Exercise caution when dealing with insurers

When dealing with property-related insurance claims, people should maintain a certain healthy suspicion of what insurance adjusters and claims representatives say when denying a claim, portion of a claim, or providing valuations for a loss.

Whether they admit it or not, insurance company employees are always trying to pay the least possible amount on any claim.  This makes sense to the extent that insurers have “trimmed the fat” out of each claim, thereby paying for only the real loss and not any fluff.   This theoretically benefits us all as we presume it enables insurers to keep insurance premiums low.  However, this practice raises questions when claimants are improperly denied legitimate reimbursement for losses and, there is little, if any, evidence that insurers actually pass on the savings to us as policyholders.

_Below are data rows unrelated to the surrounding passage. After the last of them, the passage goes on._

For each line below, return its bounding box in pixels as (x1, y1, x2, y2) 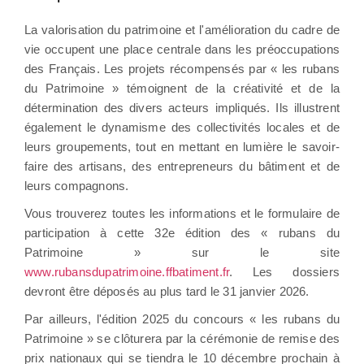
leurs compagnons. (24, 178, 129, 193)
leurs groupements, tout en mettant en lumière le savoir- (24, 139, 340, 154)
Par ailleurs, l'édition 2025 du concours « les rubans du (24, 311, 340, 326)
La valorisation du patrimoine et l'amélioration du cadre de (24, 22, 340, 37)
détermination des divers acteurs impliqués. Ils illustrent (24, 100, 340, 115)
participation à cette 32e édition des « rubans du (24, 225, 340, 240)
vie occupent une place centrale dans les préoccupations (24, 41, 340, 56)
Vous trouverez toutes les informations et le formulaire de (24, 206, 340, 220)
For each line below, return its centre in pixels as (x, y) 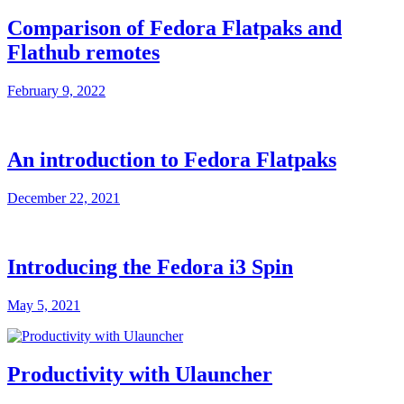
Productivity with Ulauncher (140, 374)
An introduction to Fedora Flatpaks (172, 160)
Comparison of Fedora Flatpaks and (174, 28)
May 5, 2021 (44, 305)
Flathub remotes (83, 53)
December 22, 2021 (64, 198)
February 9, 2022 (56, 91)
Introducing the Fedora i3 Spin (150, 267)
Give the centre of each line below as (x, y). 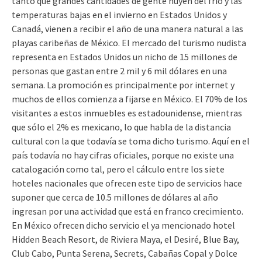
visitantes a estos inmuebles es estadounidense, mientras (127, 113)
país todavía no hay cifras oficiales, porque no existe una (123, 155)
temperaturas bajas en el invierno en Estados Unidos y (119, 14)
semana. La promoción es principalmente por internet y (123, 85)
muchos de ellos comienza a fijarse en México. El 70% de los (130, 99)
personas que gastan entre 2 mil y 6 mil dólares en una (119, 70)
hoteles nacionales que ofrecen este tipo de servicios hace (127, 183)
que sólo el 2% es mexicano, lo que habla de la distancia (121, 127)
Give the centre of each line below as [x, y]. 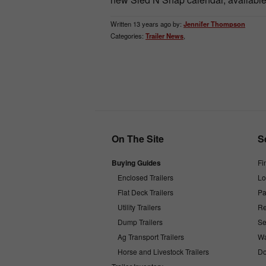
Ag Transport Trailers [151, 237]
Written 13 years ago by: [146, 24]
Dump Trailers [140, 222]
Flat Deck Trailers [145, 192]
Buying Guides [136, 163]
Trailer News [164, 36]
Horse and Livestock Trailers [163, 252]
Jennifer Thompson [214, 24]
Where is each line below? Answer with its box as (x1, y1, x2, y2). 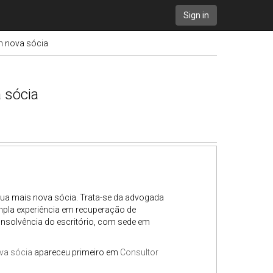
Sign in (183, 10, 209, 20)
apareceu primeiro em (32, 247, 120, 257)
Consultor (119, 247, 158, 257)
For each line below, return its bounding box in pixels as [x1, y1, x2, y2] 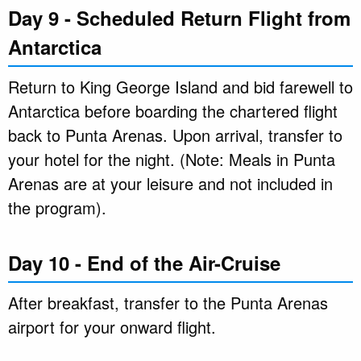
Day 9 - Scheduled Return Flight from [8, 3, 351, 31]
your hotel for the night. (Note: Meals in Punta [8, 147, 335, 171]
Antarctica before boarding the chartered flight [8, 98, 338, 122]
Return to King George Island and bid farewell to [8, 74, 353, 98]
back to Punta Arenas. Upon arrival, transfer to [8, 122, 342, 147]
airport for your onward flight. [8, 314, 216, 338]
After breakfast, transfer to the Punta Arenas [8, 290, 328, 314]
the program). [8, 195, 106, 219]
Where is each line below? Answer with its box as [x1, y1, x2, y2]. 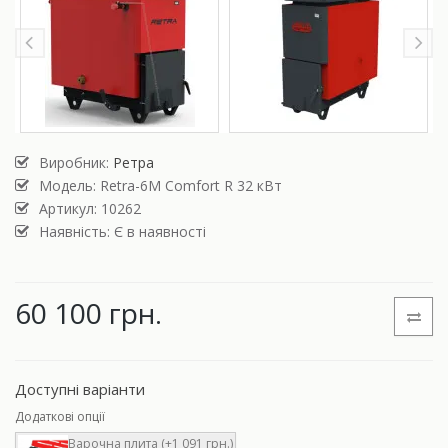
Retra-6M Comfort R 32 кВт [100, 176, 282, 196]
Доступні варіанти [15, 379, 145, 400]
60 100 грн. [15, 294, 162, 333]
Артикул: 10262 [39, 199, 141, 219]
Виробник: [39, 153, 113, 173]
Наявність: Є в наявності [39, 222, 206, 242]
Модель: [39, 176, 100, 196]
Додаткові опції [15, 408, 105, 426]
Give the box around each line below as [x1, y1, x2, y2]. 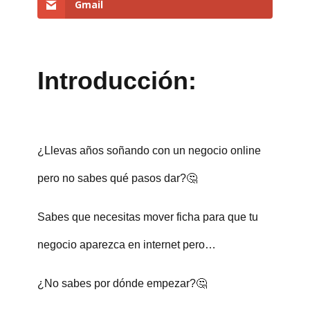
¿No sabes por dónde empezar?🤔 [37, 277, 207, 289]
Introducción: [37, 66, 197, 95]
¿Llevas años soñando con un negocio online [37, 144, 261, 156]
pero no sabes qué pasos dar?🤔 [37, 172, 197, 184]
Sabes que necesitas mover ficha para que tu [37, 210, 258, 223]
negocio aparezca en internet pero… [37, 238, 219, 250]
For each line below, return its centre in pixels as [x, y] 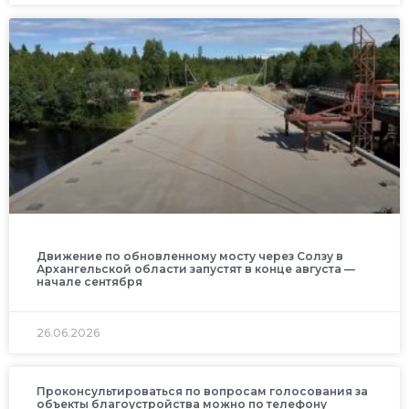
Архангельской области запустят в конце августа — [196, 269]
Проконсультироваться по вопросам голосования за [202, 392]
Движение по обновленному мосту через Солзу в [190, 257]
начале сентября [89, 282]
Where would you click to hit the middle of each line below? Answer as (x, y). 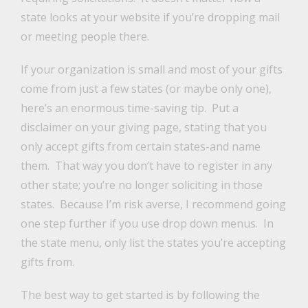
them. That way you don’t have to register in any (146, 166)
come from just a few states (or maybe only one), (146, 89)
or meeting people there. (85, 37)
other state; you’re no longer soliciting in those (141, 185)
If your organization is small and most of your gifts (151, 70)
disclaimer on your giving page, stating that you (143, 128)
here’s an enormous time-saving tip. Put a (129, 108)
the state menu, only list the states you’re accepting (153, 243)
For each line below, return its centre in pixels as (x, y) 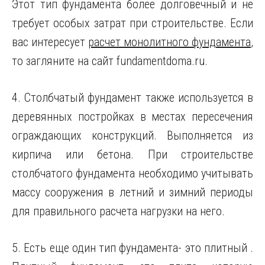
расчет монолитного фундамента (169, 42)
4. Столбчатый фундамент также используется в (132, 98)
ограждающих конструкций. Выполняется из (132, 135)
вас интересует (50, 42)
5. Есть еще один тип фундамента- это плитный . (132, 248)
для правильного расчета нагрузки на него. (118, 211)
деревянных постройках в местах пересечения (132, 117)
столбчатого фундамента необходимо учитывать (132, 173)
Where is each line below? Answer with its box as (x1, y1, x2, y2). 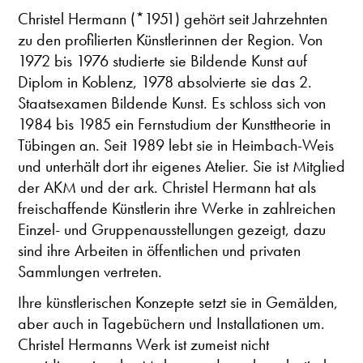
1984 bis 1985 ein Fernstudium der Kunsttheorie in (18, 113, 331, 135)
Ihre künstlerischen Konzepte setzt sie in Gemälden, (18, 291, 338, 313)
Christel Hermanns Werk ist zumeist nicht (18, 333, 269, 355)
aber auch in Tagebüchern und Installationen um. (18, 312, 325, 334)
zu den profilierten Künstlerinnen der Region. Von (18, 28, 322, 50)
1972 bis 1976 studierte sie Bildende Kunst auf (18, 49, 307, 71)
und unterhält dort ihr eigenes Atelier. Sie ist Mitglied (18, 155, 345, 177)
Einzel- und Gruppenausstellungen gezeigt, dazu (18, 218, 326, 240)
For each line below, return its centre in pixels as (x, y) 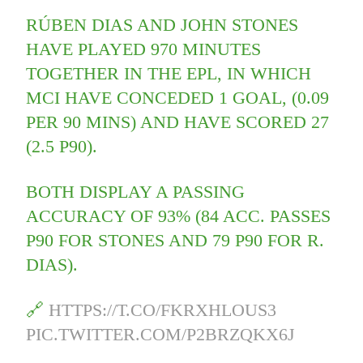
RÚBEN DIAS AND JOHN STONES (162, 25)
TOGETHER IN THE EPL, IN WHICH (169, 74)
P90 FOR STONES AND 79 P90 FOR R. (175, 241)
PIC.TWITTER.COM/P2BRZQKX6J (161, 335)
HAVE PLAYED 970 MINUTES (144, 49)
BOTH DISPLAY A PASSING (136, 192)
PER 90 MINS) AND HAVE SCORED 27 (178, 122)
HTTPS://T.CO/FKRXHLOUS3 (163, 310)
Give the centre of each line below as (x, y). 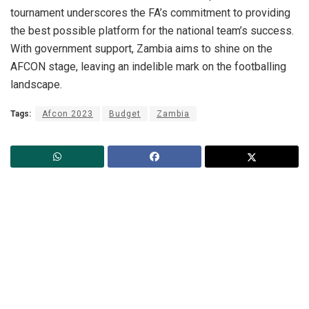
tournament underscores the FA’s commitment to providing (150, 12)
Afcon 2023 (68, 113)
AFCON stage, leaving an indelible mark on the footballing (148, 66)
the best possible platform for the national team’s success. (152, 30)
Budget (125, 113)
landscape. (36, 84)
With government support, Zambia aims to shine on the (141, 48)
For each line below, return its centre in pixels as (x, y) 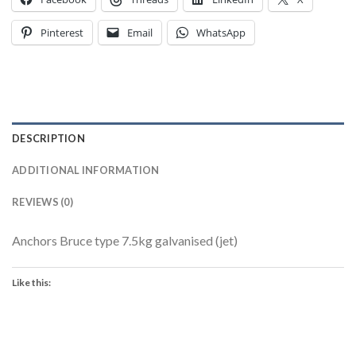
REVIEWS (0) (43, 202)
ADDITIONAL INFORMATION (86, 170)
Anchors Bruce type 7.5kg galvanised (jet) (125, 241)
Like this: (31, 282)
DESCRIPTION (48, 139)
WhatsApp (221, 33)
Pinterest (62, 33)
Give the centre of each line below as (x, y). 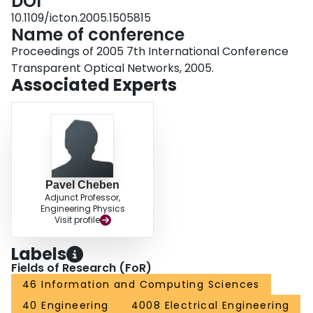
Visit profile (77, 220)
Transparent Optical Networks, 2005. (112, 68)
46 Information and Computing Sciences (141, 285)
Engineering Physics (82, 209)
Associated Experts (94, 85)
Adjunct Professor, (82, 198)
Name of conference (98, 35)
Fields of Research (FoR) (81, 268)
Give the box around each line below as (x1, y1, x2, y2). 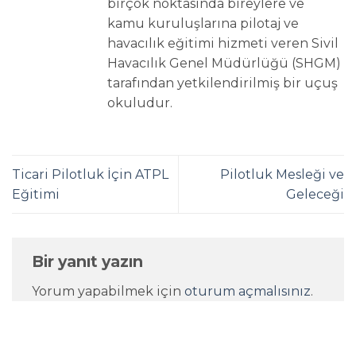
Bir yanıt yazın (32, 252, 147, 272)
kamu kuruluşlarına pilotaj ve (107, 15, 299, 31)
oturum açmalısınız (184, 283, 311, 299)
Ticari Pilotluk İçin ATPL (12, 166, 168, 182)
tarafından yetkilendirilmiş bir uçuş (107, 75, 338, 91)
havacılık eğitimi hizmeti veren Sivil (107, 35, 339, 51)
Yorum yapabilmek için (32, 283, 184, 299)
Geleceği (286, 186, 344, 202)
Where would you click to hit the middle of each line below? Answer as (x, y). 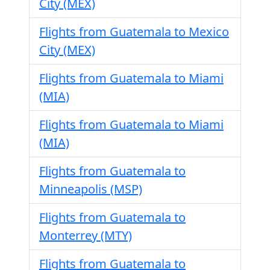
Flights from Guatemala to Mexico (134, 32)
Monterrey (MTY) (86, 235)
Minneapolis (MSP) (91, 189)
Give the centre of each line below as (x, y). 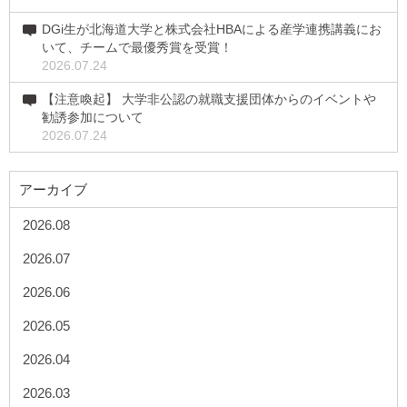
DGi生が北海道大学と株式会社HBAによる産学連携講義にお (212, 29)
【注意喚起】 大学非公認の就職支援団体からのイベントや (209, 99)
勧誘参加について (93, 117)
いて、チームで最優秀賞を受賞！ (137, 47)
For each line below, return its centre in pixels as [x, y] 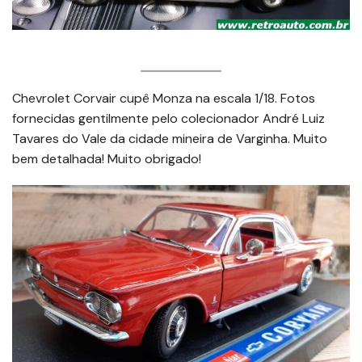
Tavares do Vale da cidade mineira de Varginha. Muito [170, 139]
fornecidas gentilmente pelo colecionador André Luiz [168, 119]
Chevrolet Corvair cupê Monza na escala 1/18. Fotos [164, 99]
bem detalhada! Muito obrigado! [107, 159]
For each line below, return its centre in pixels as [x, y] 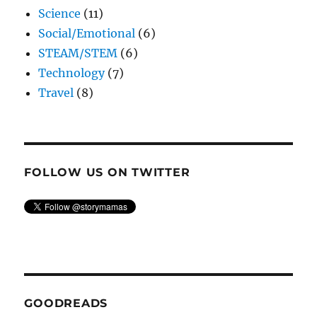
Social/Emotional [87, 33]
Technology [72, 73]
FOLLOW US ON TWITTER [107, 172]
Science [60, 13]
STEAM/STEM [78, 53]
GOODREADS [66, 303]
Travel [56, 92]
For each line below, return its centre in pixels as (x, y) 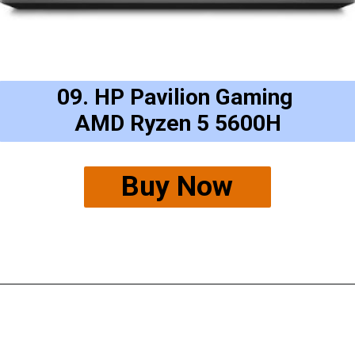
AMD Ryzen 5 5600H (178, 124)
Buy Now (177, 186)
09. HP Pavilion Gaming (178, 97)
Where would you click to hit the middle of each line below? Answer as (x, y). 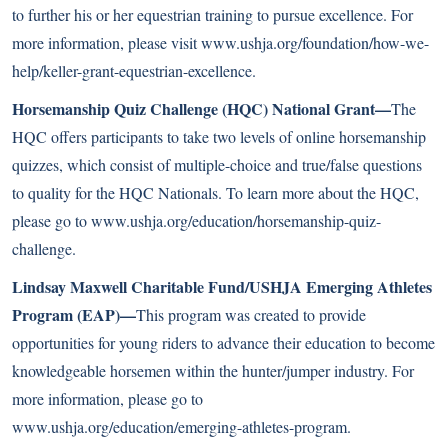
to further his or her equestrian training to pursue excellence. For (212, 14)
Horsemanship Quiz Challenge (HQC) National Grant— (201, 108)
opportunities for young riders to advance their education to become (223, 342)
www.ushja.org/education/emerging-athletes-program (179, 426)
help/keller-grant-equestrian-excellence (132, 70)
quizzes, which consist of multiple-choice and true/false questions (217, 164)
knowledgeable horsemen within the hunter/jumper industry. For (213, 370)
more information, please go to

Some of the things you may be told by a claims representative or adjuster may be blatant misstatements of the law in your state, but may be said with such authority as to sound legitimate.  Never hesitate to demand the source of the authority the insurer is relying on for the statement.  Ask to see the statute, regulation, case or specific policy provision the insurance representative is basing the denial on.  Many times, they won’t be able to show you any authority to substantiate the denial.

Exercise caution when dealing with insurers

Likewise, just because something may be or seem to be included in a policy doesn’t always mean you don’t have the right to recover for a loss.  Insurance representatives frequently try to apply limiting policy provisions to which the insured agreed against innocent persons harmed by the insured’s actions.  A perfect example is when the at-fault automobile driver’s insurer tries to force the person collided with to accept inferior parts in the repair of her vehicle. The person who hit her may have agreed to accept cheaper, inferior parts for the use in his vehicle repair under the policy terms, but that does not mean those terms can be imposed on someone else who didn’t agree to them.

Don’t hesitate to challenge the insurance representative, whether you are claiming under your own policy or someone else’s.  Remember that saving the insurance company money is something many insurers reward their employees for, and those employees are not always scrupulous about how they reduce claims payouts.